Sotomayor asserts that under the circumstances, Mullenix had no plausible reason to choose to shoot at the suspect rather than wait for the results of the spike strips. Id. at 315. She concludes that because of this, she would hold that Mullenix violated Leija’s “clearly established right to be free of intrusion absent some governmental interest.” Id. Sotomayor also asserts that the majority focused on the wrong legal question by dwelling on the imminence of the threat posed by the suspect. Id. at 316.

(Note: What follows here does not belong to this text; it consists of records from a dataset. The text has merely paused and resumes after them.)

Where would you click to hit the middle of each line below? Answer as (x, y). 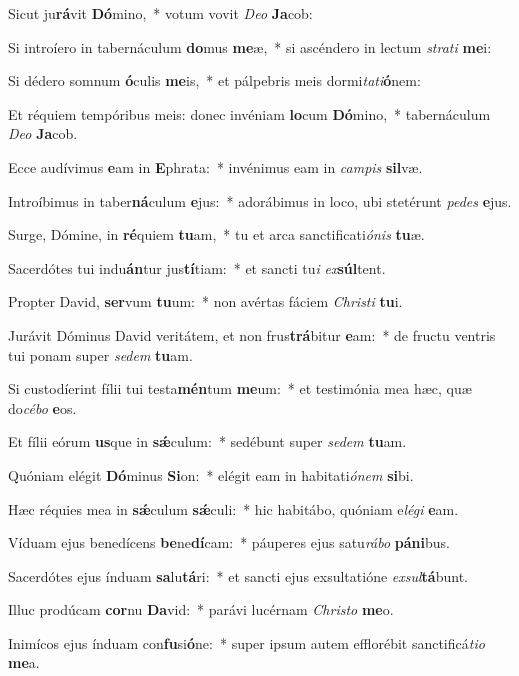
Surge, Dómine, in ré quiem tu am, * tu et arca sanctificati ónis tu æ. (216, 234)
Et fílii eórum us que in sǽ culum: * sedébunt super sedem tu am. (207, 441)
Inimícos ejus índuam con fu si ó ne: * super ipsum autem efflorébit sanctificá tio (246, 642)
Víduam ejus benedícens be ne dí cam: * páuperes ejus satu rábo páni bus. (229, 542)
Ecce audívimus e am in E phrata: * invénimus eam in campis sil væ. (215, 166)
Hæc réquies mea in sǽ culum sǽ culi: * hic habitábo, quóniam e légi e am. (233, 508)
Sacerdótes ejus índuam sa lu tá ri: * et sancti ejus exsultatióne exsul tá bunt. (238, 575)
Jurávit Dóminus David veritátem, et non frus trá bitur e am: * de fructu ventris (252, 334)
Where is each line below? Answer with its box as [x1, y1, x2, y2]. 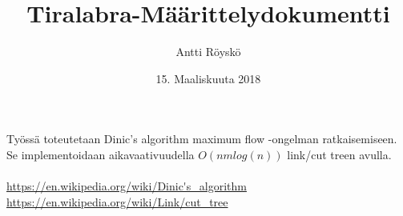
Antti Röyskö [175, 43, 241, 60]
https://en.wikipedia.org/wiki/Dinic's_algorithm [6, 178, 247, 194]
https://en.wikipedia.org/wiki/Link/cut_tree [6, 193, 228, 210]
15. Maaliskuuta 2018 [155, 70, 261, 86]
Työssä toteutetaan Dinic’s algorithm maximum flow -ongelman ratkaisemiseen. [6, 130, 397, 147]
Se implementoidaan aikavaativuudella [6, 146, 195, 162]
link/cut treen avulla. [287, 146, 392, 162]
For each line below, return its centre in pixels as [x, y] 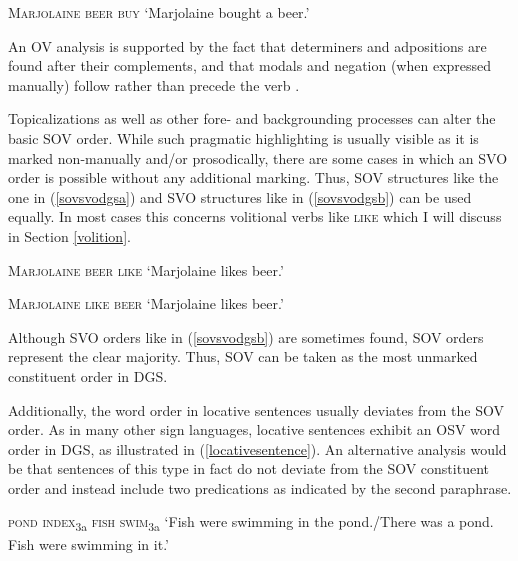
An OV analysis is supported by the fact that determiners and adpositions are [247, 45]
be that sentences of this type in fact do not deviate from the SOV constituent [248, 468]
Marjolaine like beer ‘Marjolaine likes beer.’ [146, 303]
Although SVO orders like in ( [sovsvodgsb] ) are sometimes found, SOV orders [246, 336]
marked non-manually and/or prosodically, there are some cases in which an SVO [258, 157]
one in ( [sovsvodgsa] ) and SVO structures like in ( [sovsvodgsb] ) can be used [240, 196]
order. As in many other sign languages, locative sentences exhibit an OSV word [254, 429]
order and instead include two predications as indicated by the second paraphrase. [260, 487]
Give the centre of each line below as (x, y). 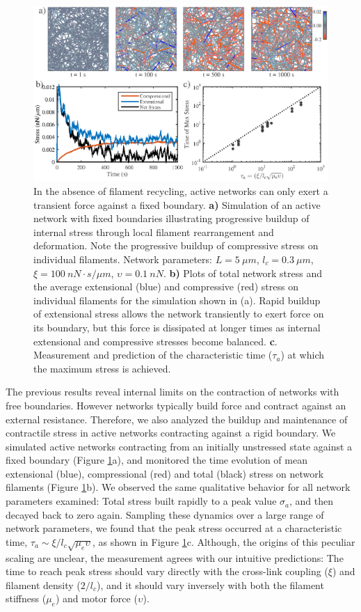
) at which (302, 355)
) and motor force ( (96, 598)
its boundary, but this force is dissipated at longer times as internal (177, 327)
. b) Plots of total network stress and (242, 273)
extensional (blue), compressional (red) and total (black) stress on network (165, 473)
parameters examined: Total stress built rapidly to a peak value (141, 501)
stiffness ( (26, 598)
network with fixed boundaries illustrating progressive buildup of (171, 218)
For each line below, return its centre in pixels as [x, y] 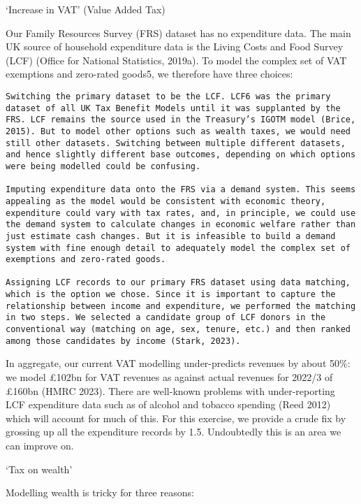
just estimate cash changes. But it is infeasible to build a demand [171, 236]
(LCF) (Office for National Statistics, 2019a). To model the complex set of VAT [176, 60]
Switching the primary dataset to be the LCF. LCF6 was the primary [168, 96]
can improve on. [40, 445]
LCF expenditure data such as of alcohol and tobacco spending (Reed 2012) [168, 404]
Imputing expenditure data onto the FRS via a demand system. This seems [181, 190]
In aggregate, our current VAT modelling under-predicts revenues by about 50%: [178, 363]
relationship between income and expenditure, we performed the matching [181, 306]
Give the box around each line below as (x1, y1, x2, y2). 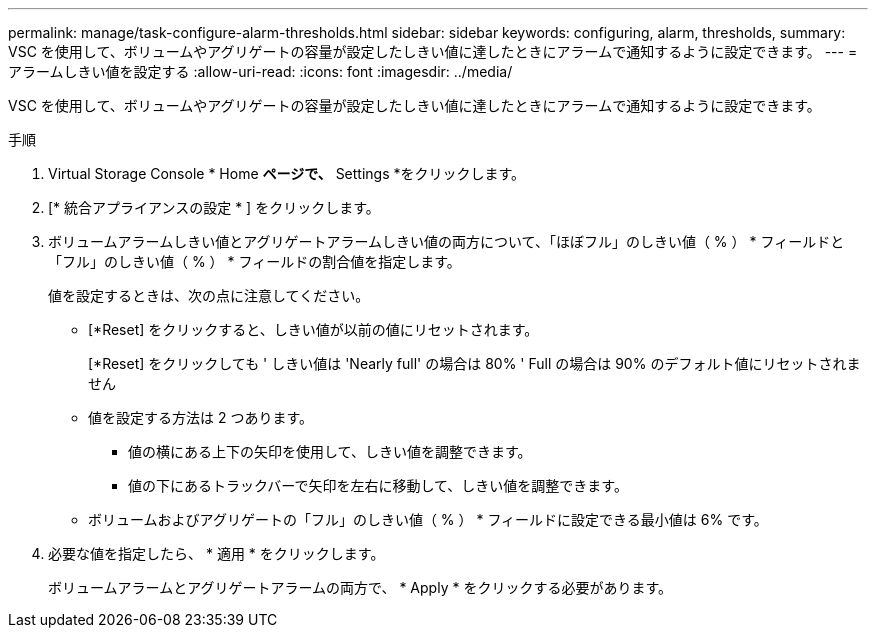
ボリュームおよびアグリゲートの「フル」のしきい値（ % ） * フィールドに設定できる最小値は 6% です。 (88, 511, 768, 528)
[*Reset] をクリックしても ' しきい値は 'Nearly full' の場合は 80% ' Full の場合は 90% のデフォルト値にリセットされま (88, 355, 861, 372)
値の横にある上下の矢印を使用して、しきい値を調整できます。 (128, 443, 532, 460)
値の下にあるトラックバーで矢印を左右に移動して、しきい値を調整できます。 (128, 477, 628, 494)
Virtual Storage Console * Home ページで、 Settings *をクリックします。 (48, 165, 526, 182)
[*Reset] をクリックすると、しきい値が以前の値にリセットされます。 (88, 321, 539, 338)
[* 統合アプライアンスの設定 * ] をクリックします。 (48, 199, 380, 216)
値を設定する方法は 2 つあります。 (88, 409, 314, 426)
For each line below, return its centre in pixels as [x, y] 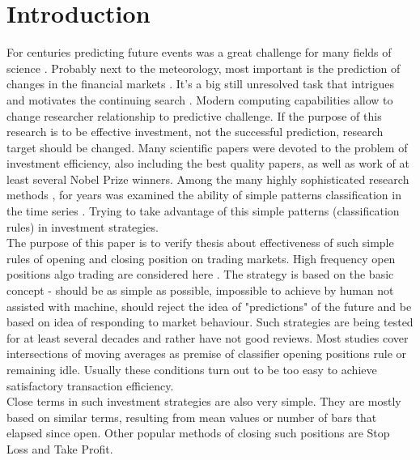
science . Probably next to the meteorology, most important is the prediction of [204, 68]
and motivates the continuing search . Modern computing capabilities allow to [200, 99]
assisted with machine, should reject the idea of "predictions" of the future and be [209, 306]
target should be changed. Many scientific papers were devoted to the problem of [207, 147]
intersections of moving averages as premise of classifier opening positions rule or [207, 354]
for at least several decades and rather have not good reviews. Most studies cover [208, 337]
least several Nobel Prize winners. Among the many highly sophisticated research [208, 179]
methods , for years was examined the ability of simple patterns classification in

EROSION OF THE EXCLUSIONARY REMEDY Given the steady erosion of that remedy in recent years, Justice Gorsuch’s views may prove critical, particularly given that many of the opinions limiting the application of the exclusionary remedy were decided by a 5 to 4 vote on the Court. Obviously, Gorsuch and Kavanagh’s vote will prove critical with respect to whether the exclusionary rule will continue as an effective and meaningful remedy for Constitutional violations. This past decade has seen a trend toward a much more forgiving attitude when it comes to illegal and unconstitutional police conduct. The Court’s new majority seems increasingly willing to sacrifice citizens’ Constitutional rights and liberties in order to obtain evidence and convictions of those that our Constitution and those same officers are supposed to protect. For example, in Hudson v. Michigan, 547 U.S. 586 (2006), Justice Scalia, writing for a 5 to 4 majority, opines that the Court has never held evidence inadmissible, simply because it was obtained by reason of an unconstitutional search or seizure.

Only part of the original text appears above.